One question begs to be answered. 
How come the great majority of rural Filipinos remain poor? Why have 
these laws and programs failed dismally inspite of all the good 
intentions that was behind them? It is evident that no matter how noble 
the intention of giving land to the landless, there was no support 
mechanism in place for the Agrarian Reform Beneficiaries (ARBs). This 
has also indirectly contributed to decreasing productivity in land 
reform areas. But the real tragedy is that the ARBs became poorer and 
more vulnerable to the vicissitudes of fate and economic dynamics.
Maybe
 it is time that we look hard into this supposed economic “cure all”, 
whether it is a case of twisted economic idealism or twisted economic 
romanticism. As quoted : “It was a political solution to an economic 
problem”, now we find ourselves in this situation and it is not bound to
 get better if the system is not revised. It has been a generation since
 CARP was enacted into law. Let us try to save another generation from 
lives of hardship and misery. 
I was prompted to put forth the 
lines above because of a 2007 account I read in the blog of deceased but
 well respected journalist Ding Gagelonia.  The account went this way:
The True Picture of CARP in Negros Occidental
We had just had a most unusual lunch 
experience. I sat across a group of people known as ARB’s – Agrarian 
Reform Beneficiaries. These are families who were once farm laborers in 
large haciendas but, thanks to the government’s Comprehensive Agrarian 
Reform Program (CARP), are now proud owners of the land they once tilled
 on behalf of their landlords. Over fried chicken, rice and a hot fudge 
sundae, I listened to the people sharing the meal with me. They told us 
of their struggles, of the hardships they have all endured, both before 
and after they became beneficiaries of CARP.
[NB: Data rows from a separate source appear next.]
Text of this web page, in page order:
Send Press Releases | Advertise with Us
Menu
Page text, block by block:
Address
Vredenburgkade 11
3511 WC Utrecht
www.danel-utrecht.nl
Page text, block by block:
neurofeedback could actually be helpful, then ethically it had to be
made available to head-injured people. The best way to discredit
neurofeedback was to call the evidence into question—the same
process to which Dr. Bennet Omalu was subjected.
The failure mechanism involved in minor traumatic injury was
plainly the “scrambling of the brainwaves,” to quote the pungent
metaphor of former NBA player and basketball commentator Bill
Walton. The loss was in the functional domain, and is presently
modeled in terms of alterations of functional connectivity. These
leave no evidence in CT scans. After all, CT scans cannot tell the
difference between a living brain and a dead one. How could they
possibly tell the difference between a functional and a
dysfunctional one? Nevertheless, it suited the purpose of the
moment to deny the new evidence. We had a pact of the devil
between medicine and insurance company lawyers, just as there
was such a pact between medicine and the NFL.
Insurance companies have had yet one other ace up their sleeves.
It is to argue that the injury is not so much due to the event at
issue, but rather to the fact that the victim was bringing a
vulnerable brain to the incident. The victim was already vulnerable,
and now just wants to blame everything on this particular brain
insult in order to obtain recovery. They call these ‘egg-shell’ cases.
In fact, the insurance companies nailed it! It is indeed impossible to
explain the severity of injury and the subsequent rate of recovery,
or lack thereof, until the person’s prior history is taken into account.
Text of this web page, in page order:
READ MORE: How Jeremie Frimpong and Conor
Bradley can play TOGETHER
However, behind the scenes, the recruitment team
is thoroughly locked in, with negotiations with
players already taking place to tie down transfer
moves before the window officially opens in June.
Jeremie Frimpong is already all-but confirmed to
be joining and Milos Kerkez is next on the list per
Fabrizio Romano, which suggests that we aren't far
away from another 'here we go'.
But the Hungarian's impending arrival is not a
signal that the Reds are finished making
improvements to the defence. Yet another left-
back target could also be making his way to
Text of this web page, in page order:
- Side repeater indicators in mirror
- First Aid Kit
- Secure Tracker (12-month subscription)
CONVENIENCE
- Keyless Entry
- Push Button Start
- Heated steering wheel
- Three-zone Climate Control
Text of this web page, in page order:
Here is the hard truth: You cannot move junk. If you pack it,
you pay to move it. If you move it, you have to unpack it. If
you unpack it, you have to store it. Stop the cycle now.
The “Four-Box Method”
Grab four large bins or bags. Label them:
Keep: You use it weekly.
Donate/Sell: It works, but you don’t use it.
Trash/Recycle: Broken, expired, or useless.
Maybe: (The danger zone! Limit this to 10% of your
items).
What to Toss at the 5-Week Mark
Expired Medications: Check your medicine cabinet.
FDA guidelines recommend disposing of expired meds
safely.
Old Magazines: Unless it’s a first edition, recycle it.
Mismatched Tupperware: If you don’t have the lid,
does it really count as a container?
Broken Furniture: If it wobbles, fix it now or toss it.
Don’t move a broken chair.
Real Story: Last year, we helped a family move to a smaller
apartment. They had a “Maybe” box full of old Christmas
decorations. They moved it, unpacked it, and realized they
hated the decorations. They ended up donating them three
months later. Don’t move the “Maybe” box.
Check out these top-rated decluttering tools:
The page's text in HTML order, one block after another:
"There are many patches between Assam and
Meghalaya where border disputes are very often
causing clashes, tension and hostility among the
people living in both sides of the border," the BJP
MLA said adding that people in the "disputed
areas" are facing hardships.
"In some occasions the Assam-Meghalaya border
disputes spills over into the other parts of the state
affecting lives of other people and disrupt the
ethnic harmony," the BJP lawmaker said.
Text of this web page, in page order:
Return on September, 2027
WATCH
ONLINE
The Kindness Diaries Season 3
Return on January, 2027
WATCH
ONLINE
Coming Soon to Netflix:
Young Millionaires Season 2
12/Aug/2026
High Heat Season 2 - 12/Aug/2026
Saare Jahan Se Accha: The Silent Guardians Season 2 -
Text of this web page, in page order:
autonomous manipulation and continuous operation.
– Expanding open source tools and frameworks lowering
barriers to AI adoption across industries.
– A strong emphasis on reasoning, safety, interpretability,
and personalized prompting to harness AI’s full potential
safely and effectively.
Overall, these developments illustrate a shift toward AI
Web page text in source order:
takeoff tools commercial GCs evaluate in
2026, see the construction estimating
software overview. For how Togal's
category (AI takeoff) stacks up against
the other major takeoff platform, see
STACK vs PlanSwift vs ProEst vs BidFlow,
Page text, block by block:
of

I have a lump in my throat the whole 
time I am writing this piece as I struggle with my own feelings. I am 
not a prolific writer. I write only when I feel the urge. Right now I am
 writing because I feel compelled to write.
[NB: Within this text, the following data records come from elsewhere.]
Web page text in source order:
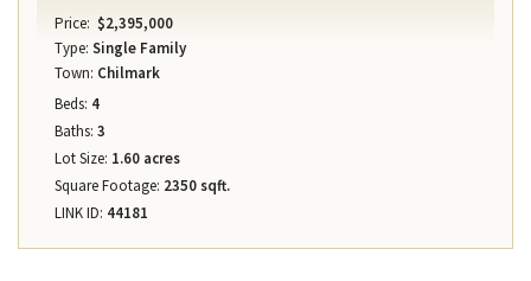
Price: $2,395,000
Type: Single Family
Town: Chilmark
Beds: 4
Baths: 3
Lot Size: 1.60 acres
Square Footage: 2350 sqft.
LINK ID: 44181
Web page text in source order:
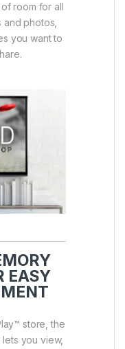
room for all
and photos,
you want to
EASY
store, the
you view,
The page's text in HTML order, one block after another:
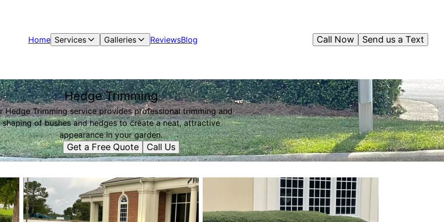
Home Services Galleries ReviewsBlog Send us a Text
Call Now
Hedge Trimming
Hedge Trimming service provides professional trimming and
shaping of bushes and hedges to create a neat, attractive
appearance in your garden.
Get a Free Quote Call Us
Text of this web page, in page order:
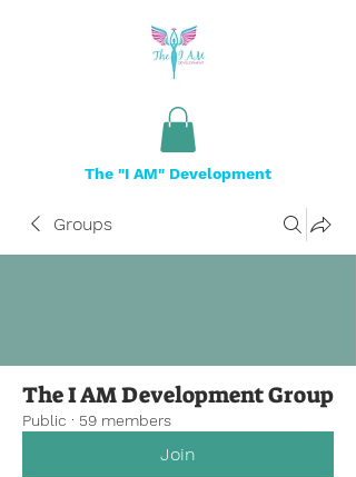
The "I AM" Development
Groups
The I AM Development Group
Public · 59 members
Join
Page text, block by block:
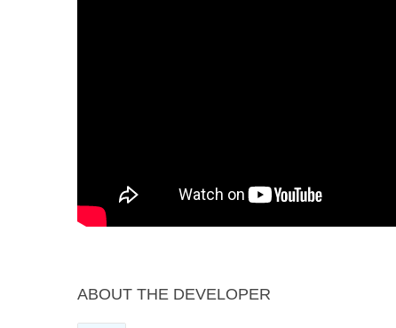
ABOUT THE DEVELOPER
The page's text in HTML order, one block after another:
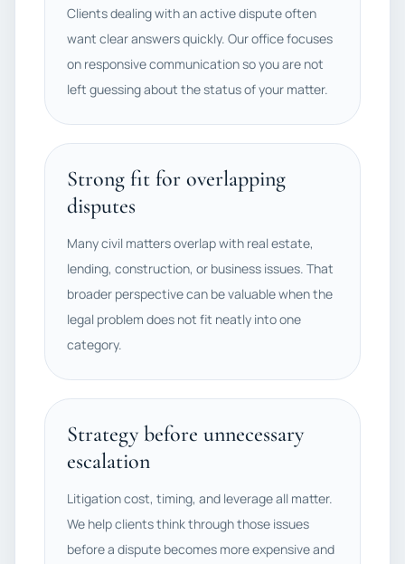
Clients dealing with an active dispute often
want clear answers quickly. Our office focuses
on responsive communication so you are not
left guessing about the status of your matter.
Strong fit for overlapping
disputes
Many civil matters overlap with real estate,
lending, construction, or business issues. That
broader perspective can be valuable when the
legal problem does not fit neatly into one
category.
Strategy before unnecessary
escalation
Litigation cost, timing, and leverage all matter.
We help clients think through those issues
before a dispute becomes more expensive and
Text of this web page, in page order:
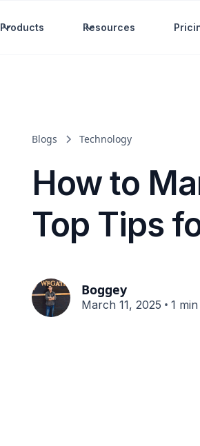
Products Resources
Blogs Technology
How to
Top Tips
Boggey
March 11, 2025 • 1
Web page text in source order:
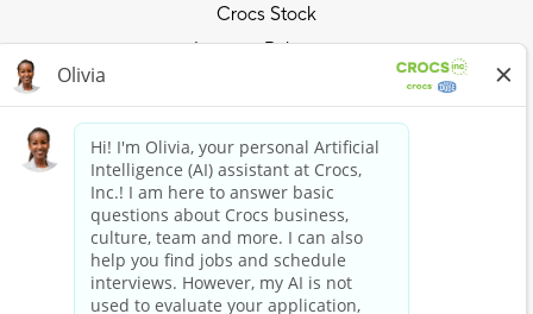
Crocs Stock
Investor Relations
Ride the Crocs Wave
Join the Crocs Club
Shop Now
Shop Crocs
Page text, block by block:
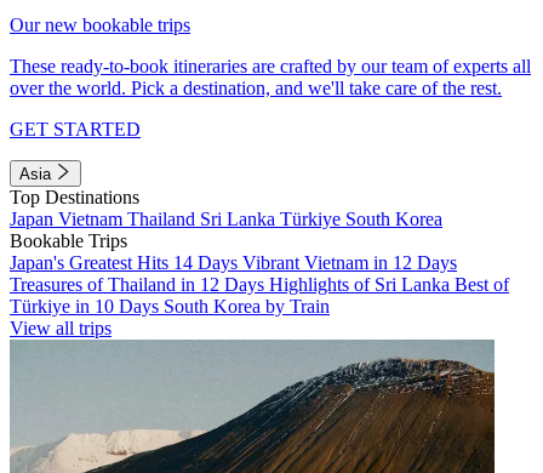
Our new bookable trips
These ready-to-book itineraries are crafted by our team of experts all
over the world. Pick a destination, and we'll take care of the rest.
GET STARTED
Asia
Top Destinations
Japan Vietnam Thailand Sri Lanka Türkiye South Korea
Bookable Trips
Japan's Greatest Hits 14 Days Vibrant Vietnam in 12 Days
Treasures of Thailand in 12 Days Highlights of Sri Lanka Best of
Türkiye in 10 Days South Korea by Train
View all trips
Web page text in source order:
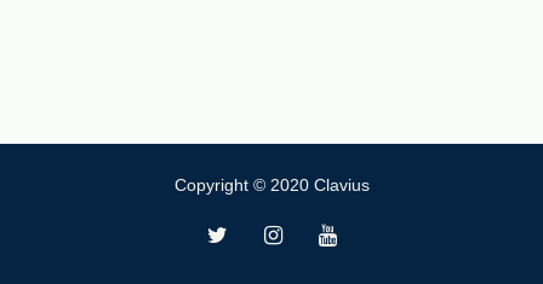
Copyright © 2020 Clavius

I had seen the headlines only weeks ago 
and read about the bloodshed in their lands. We are in the famed island 
of Negros, where, in places like Hacienda Velez-Malaga, so many lives 
have been wasted in the name of Agrarian Reform. I saw the special 
report in one of ABS-CBN’s late night documentary-type shows. I had 
prepared myself for an emotional moment. But I didn’t prepare myself for
 a guilt trip.
Yes, lunch was one big guilt trip. I 
kept asking myself, How can I stand this? Here I am, 3G cellphone in 
hand and staying at a luxury hotel, how can I live with myself, with my 
30 pounds of excess weight from, well, overeating… how can I face this 
other creature of God in front of me and not feel guilty? At sixteen, 
she is barely four feet tall. No, she is not a natural dwarf, and she 
doesn’t look like those Ethiopian malnourished children from war-torn 
Africa that we used to see on the internet. But malnourished she is, 
nonetheless, hence the stunted growth. She stopped growing when at age 7
 she started working in the sugarcane fields. She’s been out of school 
since grade four, and while she dreams of becoming a teacher someday, 
she knows that every year that passes, that dream becomes more and more 
unlikely to happen, because she has been out of school for six years 
now.
Working under the hot sun from sun-up to
 sundown, her skin is as dark as the purplish sugarcane in the fields 
that she tends. Because her body has been strained by hard labor, she is
 not skin and bones. Instead she is muscular like a farm-hand young boy.
 Indeed, if not for the name, she could be mistaken for a boy.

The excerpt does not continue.